More and more information is being classified as top secret and we have no way of debating whether or not it should be. The recent Stasi-style destruction of laptops at The Guardian newspaper, under the supervision of Britain’s GCHQ, should serve as a warning. As they say, democracy dies behind closed doors – and now too in smashed hard-drives in newspaper offices.

Those genuinely engaged in disclosing in the public interest need protection all along the communication line – from sources and whistleblowers, through campaigners and journalists, to print or web publishers and distributors. In 2011, under a social-democrat government, Iceland followed Council of Europe recommendations and made it illegal for journalists to expose their sources. In Britain a journalist can be jailed for not doing so. It is even worse in the US: Barrett Brown, a young freelancer, is facing 105 years in prison in connection with the posting of information that hackers obtained from Statfor, a private intelligence company with close ties to the federal government.

A Better World

At its heart, whistleblowing is about the desire for truth to be known, for things to be done properly, and for the world to be made a better place.

A place where big business does not cheat or harm citizens for profit; where hospitals and care homes look after frail and elderly people and banks do not rob their customers. Where politicians see office as public service rather than self-service, priests respect the bodily integrity of children in their charge and military personnel do not go on shooting sprees for the hell of it.

Sometimes exposure yields tangible results and the information revealed improves or even saves lives. In 1994, US paralegal Merrell Williams leaked internal memos from Brown & Williamson Tobacco company that showed that the company knew it was lying when it claimed that cigarettes were not harmful, that nicotine was not addictive and that it did not market to children.

His action fuelled lawsuits that resulted in an industry pay-out of billions of dollars to pay smokers’ medical bills.

Whistleblowers act as the guardians of morality, but too often they are solitary martyrs to democracy. As Wikileaks revealed towards the end of last year, the world is currently facing a major multilateral threat to democracy. It is coming not from religious fanatics in turbans but from fundamentalists in suits.
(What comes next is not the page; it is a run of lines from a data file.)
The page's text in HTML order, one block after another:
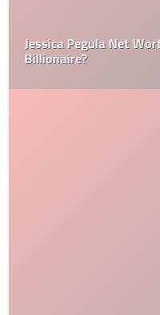
Jessica Pegula Net
Billionaire?
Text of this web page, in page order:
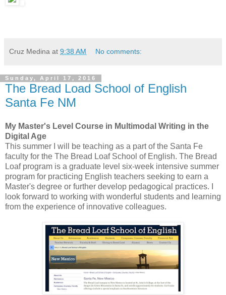
Cruz Medina at 9:38 AM No comments:
Sunday, April 17, 2016
The Bread Load School of English
Santa Fe NM
My Master's Level Course in Multimodal Writing in the
Digital Age
This summer I will be teaching as a part of the Santa Fe
faculty for the The Bread Loaf School of English. The Bread
Loaf program is a graduate level six-week intensive summer
program for practicing English teachers seeking to earn a
Master's degree or further develop pedagogical practices. I
look forward to working with wonderful students and learning
from the experience of innovative colleagues.
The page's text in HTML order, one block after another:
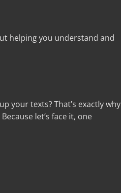
helping you understand and
your texts? That’s exactly why
let’s face it, one
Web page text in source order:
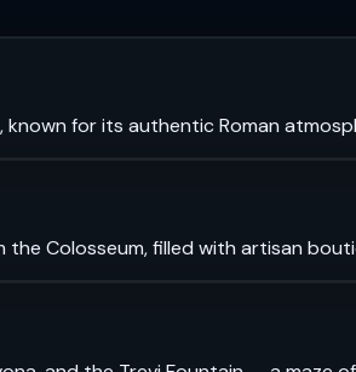
for its authentic Roman
Colosseum, filled with artisan
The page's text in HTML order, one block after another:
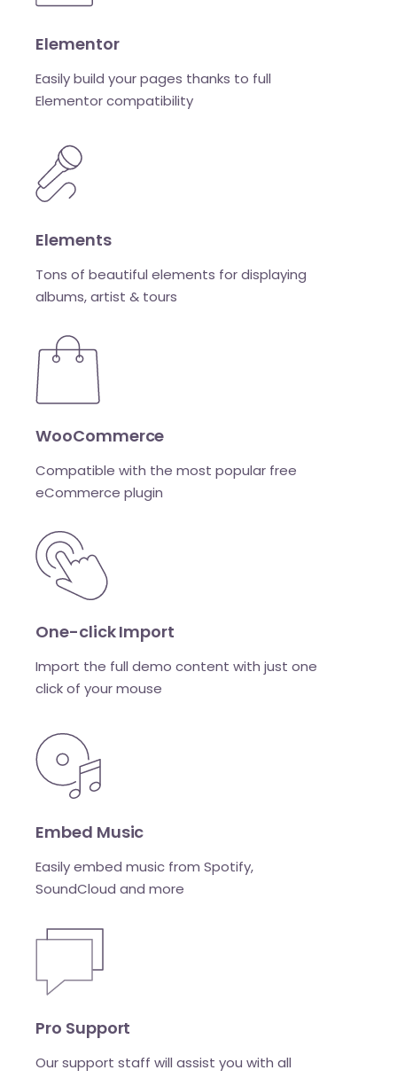
Elementor
Easily build your pages thanks to full
Elementor compatibility
Elements
Tons of beautiful elements for displaying
albums, artist & tours
WooCommerce
Compatible with the most popular free
eCommerce plugin
One-click Import
Import the full demo content with just one
click of your mouse
Embed Music
Easily embed music from Spotify,
SoundCloud and more
Pro Support
Our support staff will assist you with all

The acronyms TTP and TTIP are enough to lead even the most committed insomniac to the land of nod. But stay awake, please! This is important. These are US-led international trade deals being negotiated – in conditions of unprecedented secrecy – that will give corporations the power to trump national sovereignty and the interests of billions of people. Two secret drafts of the TransPacific Partnership (TPP), obtained by Wikileaks, on intellectual property and the environment show the deals would trample over individual rights and free expression and give powerful companies the right to challenge domestic laws regulating, for example, resource extraction in Peru or Australia. The Transatlantic Trade and Investment Partnership (TTIP) – between the US and the EU – would have a similar impact, making existing national public services such as health and education even more vulnerable to aggressive action by big private corporations from outside. Those trying to save Britain’s National Health Service from the clutches of private US medical companies know how bad this could be.

Such trade agreements are made at a high level, hatched between a nexus of powerful corporations, governments that do their bidding and secret services that we now know (again, thanks to Snowden) really do use public money to spy on behalf of big business.
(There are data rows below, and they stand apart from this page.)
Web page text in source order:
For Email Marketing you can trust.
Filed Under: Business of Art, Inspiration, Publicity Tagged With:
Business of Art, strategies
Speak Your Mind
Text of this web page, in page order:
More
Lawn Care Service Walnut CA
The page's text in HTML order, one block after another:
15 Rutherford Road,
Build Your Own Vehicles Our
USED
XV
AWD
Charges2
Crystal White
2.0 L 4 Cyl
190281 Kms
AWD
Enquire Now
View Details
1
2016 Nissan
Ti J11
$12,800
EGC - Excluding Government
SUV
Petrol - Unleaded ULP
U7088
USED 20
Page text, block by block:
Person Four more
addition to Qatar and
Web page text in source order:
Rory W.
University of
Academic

The only thing that will counteract the undemocratic and self-serving power of this nexus is a growing network from below that involves whistleblowers, civil society activists and hactivists, journalists and citizens who care.
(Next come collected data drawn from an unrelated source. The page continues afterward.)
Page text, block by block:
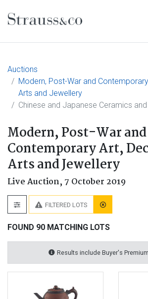
Main Navigation
Auctions
Modern, Post-War and
Arts and Jewellery
Chinese and Japanese Ceramics
Modern, Post-War and
Contemporary Art,
Arts and Jewellery
Live Auction, 7 October 2019
FILTERED LOTS
FOUND 90 MATCHING LOTS
Results include Buyer's
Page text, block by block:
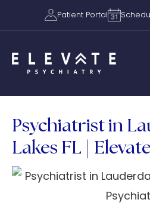
Patient Portal
Psychiatrist in
Lakes FL |
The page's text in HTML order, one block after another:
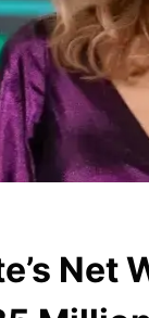
Net
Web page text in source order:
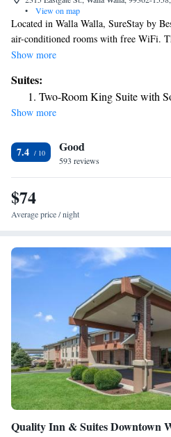
•
View on map
Located in Walla Walla, SureStay by
air-conditioned rooms with free WiFi.
Guest rooms will provide guests with a
around the area. The nearest airport is
miles from SureStay by Best Western
Show more
Suites:
Two-Room King Suite with
Show more
7.4 Good
593 reviews
$74
Average price / night
Quality Inn & Suites Downtown
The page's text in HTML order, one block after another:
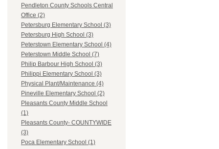
Pendleton County Schools Central
Office (2)
Petersburg Elementary School (3)
Petersburg High School (3)
Peterstown Elementary School (4)
Peterstown Middle School (7)
Philip Barbour High School (3)
Philippi Elementary School (3)
Physical Plant/Maintenance (4)
Pineville Elementary School (2)
Pleasants County Middle School
(1)
Pleasants County- COUNTYWIDE
(3)
Poca Elementary School (1)

Only if we have access to information do we have democracy – and today the most relevant information often comes from whistleblowers.

Only if we can participate, is that democracy real – which is why we need to use the information to take action and stop sleepwalking into totalitarianism, be it that of a corrupt institution or a world order devised by and for a global, corporate élite.

Then the tremendous risks that whistleblowers take, and the sacrifices they make, will not be in vain.